Kebutuhan pendanaan menyoroti tugas besar yang dihadapi Indonesia dalam beralih dari batu bara, komoditas utama bagi negara. Negara kepulauan ini adalah eksportir batubara termal terbesar di dunia, membawa pendapatan berharga ke kas negara. Ini juga merupakan moda listrik termurah, dengan 50% energi negara berasal dari batu bara.
Indonesia berada di peringkat ke-54 dalam peringkat kelestarian lingkungan Dewan Energi Dunia tahun ini. Namun, dengan penghapusan batubara secara bertahap menjadi prioritas di seluruh dunia untuk menahan pemanasan global, pemerintah Indonesia juga ingin menyapih ketergantungannya pada komoditas tersebut.
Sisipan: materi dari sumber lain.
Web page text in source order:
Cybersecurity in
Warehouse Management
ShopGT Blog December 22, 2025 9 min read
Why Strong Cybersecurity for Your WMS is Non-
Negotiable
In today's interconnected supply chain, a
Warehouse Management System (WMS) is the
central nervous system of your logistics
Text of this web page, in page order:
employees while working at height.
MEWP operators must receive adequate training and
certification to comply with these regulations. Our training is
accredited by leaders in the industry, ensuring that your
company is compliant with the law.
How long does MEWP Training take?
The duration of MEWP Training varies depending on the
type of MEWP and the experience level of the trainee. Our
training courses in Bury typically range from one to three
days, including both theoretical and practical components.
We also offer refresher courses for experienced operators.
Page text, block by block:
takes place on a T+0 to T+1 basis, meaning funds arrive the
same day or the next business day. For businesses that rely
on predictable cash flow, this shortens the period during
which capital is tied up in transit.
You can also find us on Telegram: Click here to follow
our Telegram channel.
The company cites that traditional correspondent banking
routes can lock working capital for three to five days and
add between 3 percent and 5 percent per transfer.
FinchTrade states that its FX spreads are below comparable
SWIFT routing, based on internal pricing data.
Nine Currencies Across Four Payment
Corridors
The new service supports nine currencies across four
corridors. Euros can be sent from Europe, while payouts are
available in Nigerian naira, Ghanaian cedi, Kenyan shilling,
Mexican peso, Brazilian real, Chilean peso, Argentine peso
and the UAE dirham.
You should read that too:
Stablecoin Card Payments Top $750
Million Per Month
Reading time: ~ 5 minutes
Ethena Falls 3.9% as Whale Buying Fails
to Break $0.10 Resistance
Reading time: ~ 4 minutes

Perusahaan listrik negara, atau PLN, mengumumkan rencana pengadaan listrik baru untuk dekade berikutnya pada awal Oktober, yang mencakup hingga 500 triliun rupiah ($35 miliar) untuk pengembangan pembangkit listrik berbasis energi terbarukan, dan eksekutif perusahaan menyatakan bahwa tidak akan ada lagi pembangkit listrik termal baru pada tahun 2028 dan seterusnya.
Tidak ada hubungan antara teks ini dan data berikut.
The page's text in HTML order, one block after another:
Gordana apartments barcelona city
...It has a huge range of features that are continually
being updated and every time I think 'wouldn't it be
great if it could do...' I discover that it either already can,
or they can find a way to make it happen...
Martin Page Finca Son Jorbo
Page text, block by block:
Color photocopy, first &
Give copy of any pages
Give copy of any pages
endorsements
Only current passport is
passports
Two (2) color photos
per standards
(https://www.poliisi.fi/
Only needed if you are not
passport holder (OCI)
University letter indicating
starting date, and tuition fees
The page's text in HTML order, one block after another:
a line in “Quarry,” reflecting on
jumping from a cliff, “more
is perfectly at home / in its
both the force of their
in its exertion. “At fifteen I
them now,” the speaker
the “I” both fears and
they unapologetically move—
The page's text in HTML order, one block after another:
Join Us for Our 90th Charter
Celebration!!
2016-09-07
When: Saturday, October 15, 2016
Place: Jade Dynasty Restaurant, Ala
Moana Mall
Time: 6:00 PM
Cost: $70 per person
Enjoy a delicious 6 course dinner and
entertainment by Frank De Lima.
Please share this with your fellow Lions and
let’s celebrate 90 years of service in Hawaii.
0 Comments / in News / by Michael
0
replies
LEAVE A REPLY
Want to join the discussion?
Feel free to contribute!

Rencana pengadaan juga mengatakan tiga pembangkit listrik tenaga batu bara dengan total 2.660 megawatt telah "ditunda karena menyesuaikan persyaratan sistem." Itu termasuk rencana perluasan pembangkit listrik yang didukung Jepang di kabupaten Indramayu di Jawa Barat, yang telah menghadapi tentangan keras dari para pencinta lingkungan yang mengatakan itu akan membahayakan mata pencaharian dan kesehatan penduduk setempat.
Bisnis swasta juga perlahan-lahan membuat transisi dari batubara, dengan penambang seperti Adaro Energy dan Indika Energy pindah ke sektor energi terbarukan, sementara media lokal melaporkan bahwa anak perusahaan panas bumi yang dimiliki oleh konglomerat petrokimia lokal Barito Pacific sedang mencari penawaran umum perdana.
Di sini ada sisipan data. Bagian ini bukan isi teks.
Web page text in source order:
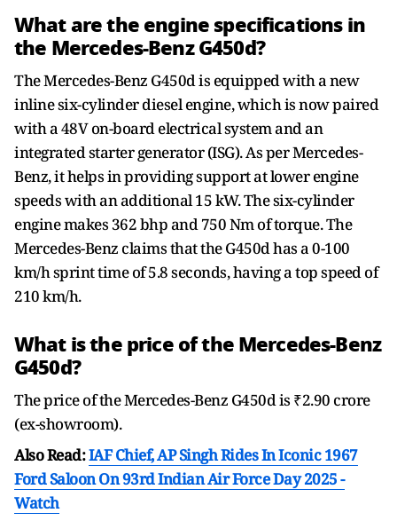
What are the engine specifications in
the Mercedes-Benz G450d?
The Mercedes-Benz G450d is equipped with a new
inline six-cylinder diesel engine, which is now paired
with a 48V on-board electrical system and an
integrated starter generator (ISG). As per Mercedes-
Benz, it helps in providing support at lower engine
speeds with an additional 15 kW. The six-cylinder
engine makes 362 bhp and 750 Nm of torque. The
Mercedes-Benz claims that the G450d has a 0-100
km/h sprint time of 5.8 seconds, having a top speed of
210 km/h.
What is the price of the Mercedes-Benz
G450d?
The price of the Mercedes-Benz G450d is ₹2.90 crore
(ex-showroom).
Also Read:IAF Chief, AP Singh Rides In Iconic 1967
Ford Saloon On 93rd Indian Air Force Day 2025 -
Watch
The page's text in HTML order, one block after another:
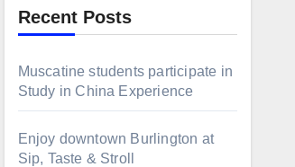
Recent Posts
Muscatine students participate in
Study in China Experience
Enjoy downtown Burlington at
Sip, Taste & Stroll
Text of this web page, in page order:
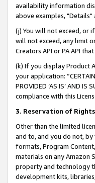
availability information
above examples,
(j) You will not exceed, or
will not exceed, any limit
Creators API or PA API
(k) If you display Product
your application:
PROVIDED ‘AS IS’ AND
compliance with this
3. Reservation of
Other than the limited
and to, and you do not,
formats, Program
materials on any Amazon
property and technology
development kits,
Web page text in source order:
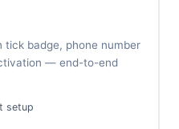
tick badge, phone number
— end-to-end
setup

"Dengan berbagai intervensi dan kebijakan investasi pada pembangunan rendah karbon untuk mencapai nol emisi bersih, kita dapat menciptakan lapangan kerja hingga tujuh hingga 10 kali lebih banyak, lebih banyak daripada investasi konvensional," kata Arifin Rudiyanto, wakil kepala urusan maritim dan sumber daya alam di Bappenas, ketika laporan itu dirilis pertengahan Oktober.
"Hal ini didorong oleh lapangan kerja yang tercipta dari pengembangan energi baru dan terbarukan, efisiensi energi, solusi berbasis alam, dan kegiatan pembangunan rendah karbon lainnya yang lebih padat karya daripada investasi abu-abu atau coklat," tambahnya.
Selain investasi, Indonesia akan membutuhkan transfer teknologi untuk mencapai nol emisi karbon bersih, kata Fabby Tumiwa, direktur eksekutif di lembaga energi dan lingkungan Institute for Essential Services Reform.Â
"Saat ini, teknologi pembangkit listrik hijau seperti sel surya dan turbin angin masih berasal dari negara maju langkah pertama bisa di green power plant sehingga kita bisa mengembangkan industri di dalam negeri," katanya.
"Pemanfaatan mobilisasi pertahun sebesar $100 miliar dalam Perjanjian Paris tentu dapat digunakan selain kerja sama bilateral, karena banyak yang tertarik untuk berkolaborasi dengan Indonesia untuk masalah rendah karbon ini," tambahnya, merujuk pada komitmen yang dibuat pada awalnya pada tahun 2009 dan ditegaskan kembali pada tahun 2015 oleh negara-negara maju untuk membantu negara-negara berkembang.